LIBRARY    [Toc]    [Back]

     Math Library (libm, -lm)

SYNOPSIS    [Toc]    [Back]

     #include <math.h>

     double
     exp(double x);

     float
     expf(float x);

     double
     expm1(double x);

     float
     expm1f(float x);

     double
     log(double x);

     float
     logf(float x);

     double
     log10(double x);

     float
     log10f(float x);

     double
     log1p(double x);

     float
     log1pf(float x);

     double
     pow(double x, double y);

     float
     powf(float x, float y);

DESCRIPTION    [Toc]    [Back]

     The exp() and the expf() functions compute the exponential value of the
     given argument x.

     The expm1() and the expm1f() functions compute the value exp(x)-1 accurately
 even for tiny argument x.

     The log() and the logf() functions compute the value of the natural logarithm
 of argument x.

     The log10() and the log10f() functions compute the value of the logarithm
     of argument x to base 10.

     The log1p() and the log1pf() functions compute the value of log(1+x)
     accurately even for tiny argument x.

     The pow() and the powf() functions compute the value of x to the exponent
     y.

ERROR (due to Roundoff etc.)    [Toc]    [Back]

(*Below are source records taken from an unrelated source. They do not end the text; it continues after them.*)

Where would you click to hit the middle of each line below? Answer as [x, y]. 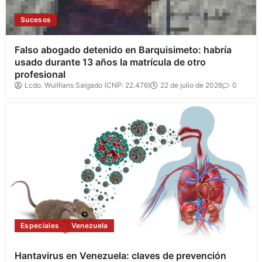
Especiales [40, 225]
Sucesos [36, 20]
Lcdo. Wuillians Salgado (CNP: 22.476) [87, 85]
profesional [40, 75]
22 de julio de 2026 [191, 85]
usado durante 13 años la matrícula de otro [110, 62]
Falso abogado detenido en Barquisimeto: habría [123, 50]
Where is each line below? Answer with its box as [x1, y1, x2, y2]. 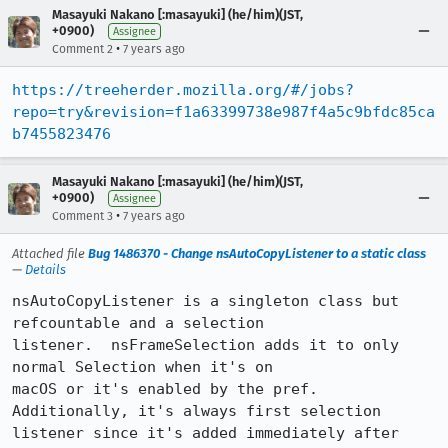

     exp(x), log(x), expm1(x) and log1p(x) are accurate to within an ulp, and
     log10(x) to within about 2 ulps; an ulp is one Unit in the Last Place.
     The error in pow(x, y) is below about 2 ulps when its magnitude is moderate,
 but increases as pow(x, y) approaches the over/underflow thresholds
     until almost as many bits could be lost as are occupied by the floating-point
 format's exponent field; that is 8 bits for VAX D and 11 bits
     for IEEE 754 Double.  No such drastic loss has been exposed by testing;
     the worst errors observed have been below 20 ulps for VAX D, 300 ulps for
     IEEE 754 Double.  Moderate values of pow() are accurate enough that
     pow(integer, integer) is exact until it is bigger than 2**56 on a VAX,
     2**53 for IEEE 754.

RETURN VALUES    [Toc]    [Back]

     These functions will return the appropriate computation unless an error
     occurs or an argument is out of range.  The functions exp(), expm1(),
     pow() detect if the computed value will overflow, set the global variable
     errno to ERANGE and cause a reserved operand fault on a VAX or Tahoe.
     The functions pow(x, y) checks to see if x < 0 and y is not an integer,
     in the event this is true, the global variable errno is set to EDOM and
     on the VAX and Tahoe generate a reserved operand fault.  On a VAX and
     Tahoe, errno is set to EDOM and the reserved operand is returned by log
     unless x > 0, by log1p() unless x > -1.

NOTES    [Toc]    [Back]

     The functions exp(x)-1 and log(1+x) are called expm1 and logp1 in BASIC
     on the Hewlett-Packard HP-71B and APPLE Macintosh, EXP1 and LN1 in Pascal,
 exp1 and log1 in C on APPLE Macintoshes, where they have been provided
 to make sure financial calculations of ((1+x)**n-1)/x, namely
     expm1(n*log1p(x))/x, will be accurate when x is tiny.  They also provide
     accurate inverse hyperbolic functions.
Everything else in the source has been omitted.